Но ты совершенно прав, что о таких вещах лучше не упоминать в разговоре. Пусть все в твоем классе дышат ароматом хорошенько пропотевших упаренных ног, раз они никогда не чувствовали запах самого хорошего в мире сыра. Ног, которые мы, кстати говоря, вылечим запросто. Мазь! И на пороге раздевалки не нужно будет больше переживать.
Договорились?
– Да. Я уже не могу дождаться твоей истории. – Дон впервые за весь вечер улыбнулся, на его лице читалась радость предвкушения.
– Отлично.
Фредерик долго сомневался, стоит это делать сейчас или нет. Или, может быть, это сделать завтра, когда наступит удобный момент, скажем, прощание перед школой.
Доктор Браун подсел немного ближе к своему маленькому мужчине, изо всех сил обнял его голову и прижал к своей груди. Его сердце билось с такой силой, что, казалось, Дону сейчас больно оттого, что грудь отца ритмично бьет в его ухо. Но Дон молчал. Он даже не пошевелился. И на мгновенье, спустя минуту, а может быть, даже две, когда эмоции начали стихать, а сердце вошло в свой прежний привычный ритм, доктор Браун прислушался, дышит ли Дон.
Он дышал, только дышал тихо, чтобы вдруг не всхлипнуть случайно. Он чувствовал своего отца тихо, чтобы ему не становилось стыдно перед ним за свои чувства.
Дона никто никогда не обнимал. Никто! Несколько раз его били в школе по лицу, один раз его поцеловала одноклассница, в которую он был тайно влюблен, поцеловала смачно, в щеку, за то, что он дал ей списать. Девушки не любят жадных мужчин. Дон шел верной дорогой. Но даже вкус собственной крови и вкус самого сладкого поцелуя в мире ни за что бы не сравнились в эти минуты с тем, как его сейчас обнимал отец.
Самый родной в мире человек, который не знал о нем совсем ничего и никогда ранее не стремился узнать; отец, который в силу своего отсутствия мог бы быть великим летчиком и разбиться на самолете, всю свою жизнь совершая мертвую петлю, а умерев от недостатка любви к собственному сыну, которого оставил когда-то на земле.

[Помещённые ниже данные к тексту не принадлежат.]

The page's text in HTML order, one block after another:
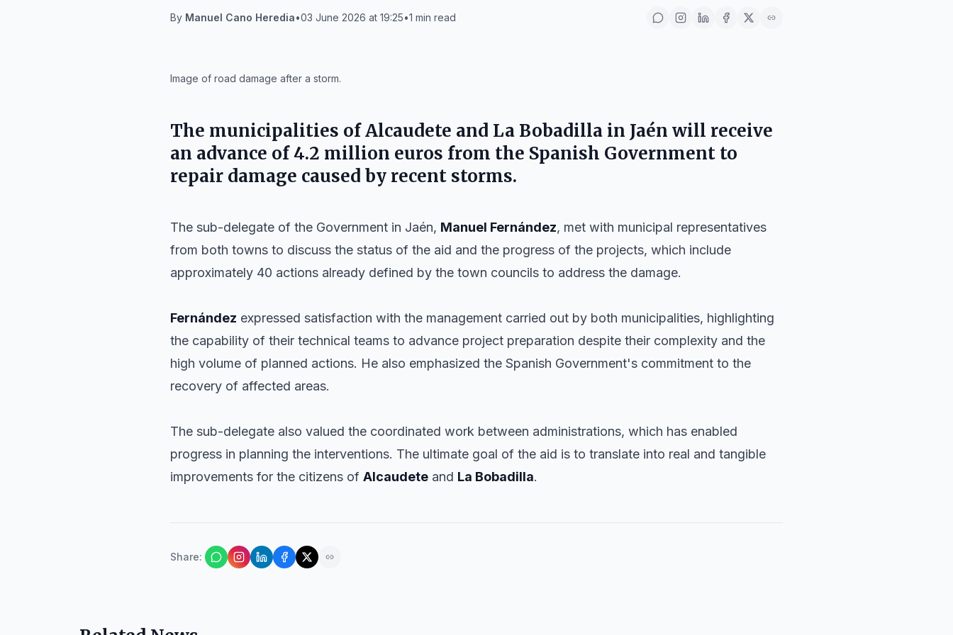
By Manuel Cano Heredia•03 June 2026 at 19:25•1 min read
Image of road damage after a storm.
The municipalities ofAlcaudete and La Bobadilla in Jaén will receive
an advance of 4.2 million euros from the Spanish Government to
repair damage caused by recent storms.
The sub-delegate of the Government in Jaén, Manuel Fernández, met with municipal representatives
from both towns to discuss the status of the aid and the progress of the projects, which include
approximately 40 actions already defined by the town councils to address the damage.
Fernández expressed satisfaction with the management carried out by both municipalities, highlighting
the capability of their technical teams to advance project preparation despite their complexity and the
high volume of planned actions. He also emphasized the Spanish Government's commitment to the
recovery of affected areas.
The sub-delegate also valued the coordinated work between administrations, which has enabled
progress in planning the interventions. The ultimate goal of the aid is to translate into real and tangible
improvements for the citizens of Alcaudete and La Bobadilla.
Share:
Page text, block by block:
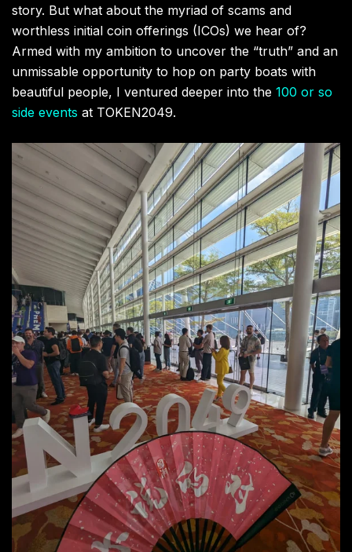
story. But what about the myriad of scams and
worthless initial coin offerings (ICOs) we hear of?
Armed with my ambition to uncover the “truth” and an
unmissable opportunity to hop on party boats with
beautiful people, I ventured deeper into the 100 or so
side events at TOKEN2049.
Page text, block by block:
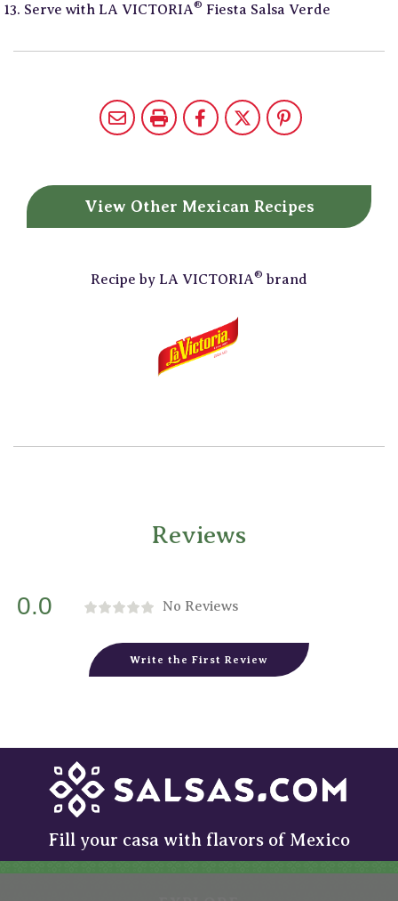
Serve with LA VICTORIA® Fiesta Salsa Verde
View Other Mexican Recipes
Recipe by LA VICTORIA® brand
Reviews
0.0 No Reviews
Write the First Review
Fill your casa with flavors of Mexico
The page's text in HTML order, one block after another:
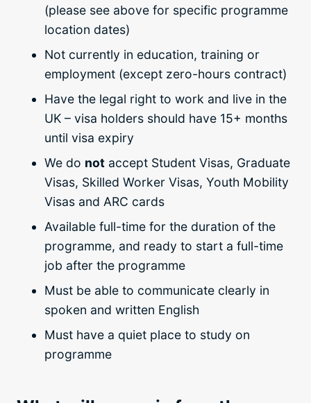
(please see above for specific programme
location dates)
Not currently in education, training or
employment (except zero-hours contract)
Have the legal right to work and live in the
UK – visa holders should have 15+ months
until visa expiry
We do not accept Student Visas, Graduate
Visas, Skilled Worker Visas, Youth Mobility
Visas and ARC cards
Available full-time for the duration of the
programme, and ready to start a full-time
job after the programme
Must be able to communicate clearly in
spoken and written English
Must have a quiet place to study on
programme
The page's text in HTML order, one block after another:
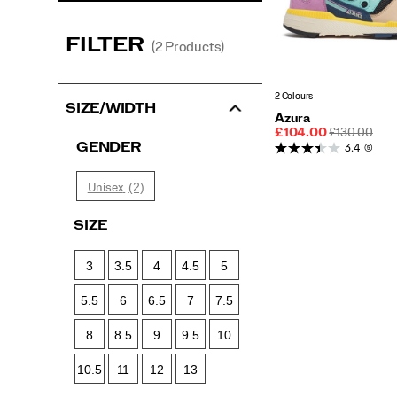
2 Colours
Azura
Sale
Price
£104.00REGULAR
PRICE
£130.00
3.4 (5)
FILTER (2 Products)
SIZE/WIDTH
GENDER
Unisex (2)
SIZE
3 3.5 4 4.5 5
5.5 6 6.5 7 7.5
8 8.5 9 9.5 10
10.5 11 12 13
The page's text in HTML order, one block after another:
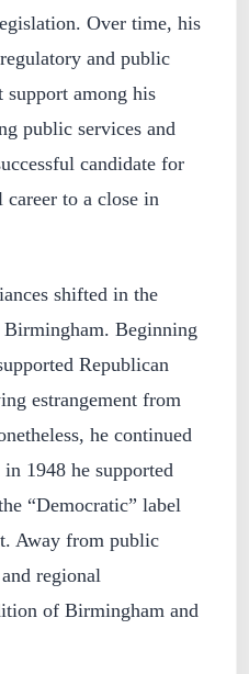
Over time, his
and public
among his
public services and
candidate for
to a close in
shifted in the
Birmingham. Beginning
Republican
estrangement from
he continued
1948 he supported
“Democratic” label
Away from public
regional
of Birmingham and
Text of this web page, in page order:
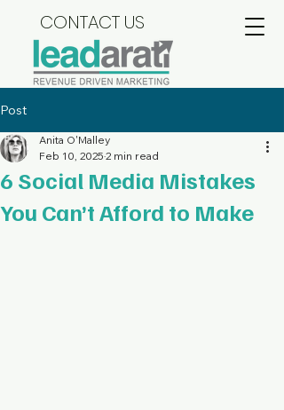
CONTACT US
Post
6 Social Media Mistakes
You Can’t Afford to Make
Anita O'Malley
Feb 10, 2025 2 min read
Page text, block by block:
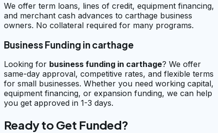
We offer term loans, lines of credit, equipment financing,
and merchant cash advances to carthage business
owners. No collateral required for many programs.
Business Funding in carthage
Looking for business funding in carthage? We offer
same-day approval, competitive rates, and flexible terms
for small businesses. Whether you need working capital,
equipment financing, or expansion funding, we can help
you get approved in 1-3 days.
Ready to Get Funded?
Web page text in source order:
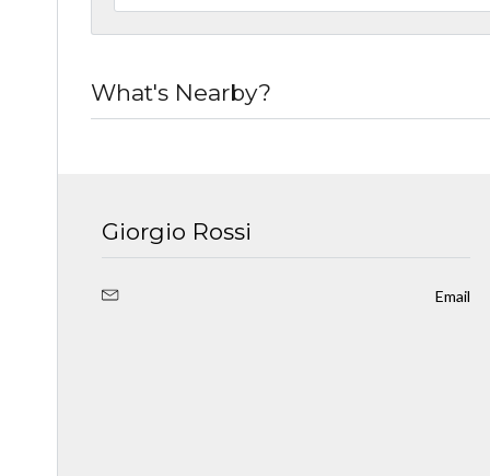
What's Nearby?
Giorgio Rossi
Email
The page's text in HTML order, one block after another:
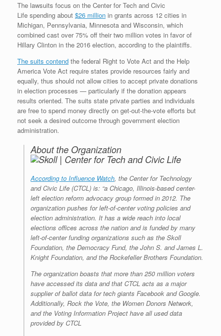
The lawsuits focus on the Center for Tech and Civic
Life spending about $26 million in grants across 12 cities in
Michigan, Pennsylvania, Minnesota and Wisconsin, which
combined cast over 75% off their two million votes in favor of
Hillary Clinton in the 2016 election, according to the plaintiffs.
The suits contend the federal Right to Vote Act and the Help
America Vote Act require states provide resources fairly and
equally, thus should not allow cities to accept private donations
in election processes — particularly if the donation appears
results oriented. The suits state private parties and individuals
are free to spend money directly on get-out-the-vote efforts but
not seek a desired outcome through government election
administration.
About the Organization
According to Influence Watch, the Center for Technology
and Civic Life (CTCL) is: “a Chicago, Illinois-based center-
left election reform advocacy group formed in 2012. The
organization pushes for left-of-center voting policies and
election administration. It has a wide reach into local
elections offices across the nation and is funded by many
left-of-center funding organizations such as the Skoll
Foundation, the Democracy Fund, the John S. and James L.
Knight Foundation, and the Rockefeller Brothers Foundation.
The organization boasts that more than 250 million voters
have accessed its data and that CTCL acts as a major
supplier of ballot data for tech giants Facebook and Google.
Additionally, Rock the Vote, the Women Donors Network,
and the Voting Information Project have all used data
provided by CTCL

Дон вытер слезы о рукав своей рубашки и улыбнулся как ни в чем не бывало.
– Хорошо так внутри, тепло. Жаль, что ты только на время можешь становиться живым, робот.
Фредерик ничего не ответил, но почувствовал, как внутри загорелся огонь. Его железные, вечно холодные руки сегодня были теплыми. «Все дело в кровообращении», – сказал бы он еще вчера. Но сегодня он сказал: «Я не робот».
Но сказал это только себе, так как Дону это следовало не сказать, а доказать.
– Давай не висни, па. Рассказывай свою историю.
Фредерик улыбнулся и начал свое повествование.
– Я сегодня встречался с мальчиком-аутистом. Ему больше двадцати лет.
– А кто такой аутист?
– Аутист, Дон, это человек, которому больно находиться в этом мире. Взаимодействовать с миром. Многие врачи несерьезно относятся к этому заболеванию, хотя эти прекрасные цветы больными назвать язык даже не поворачивается. Они альбиносы, понимаешь? У них нежная чувствительная кожа, и они совершенно не подготовлены к этому миру.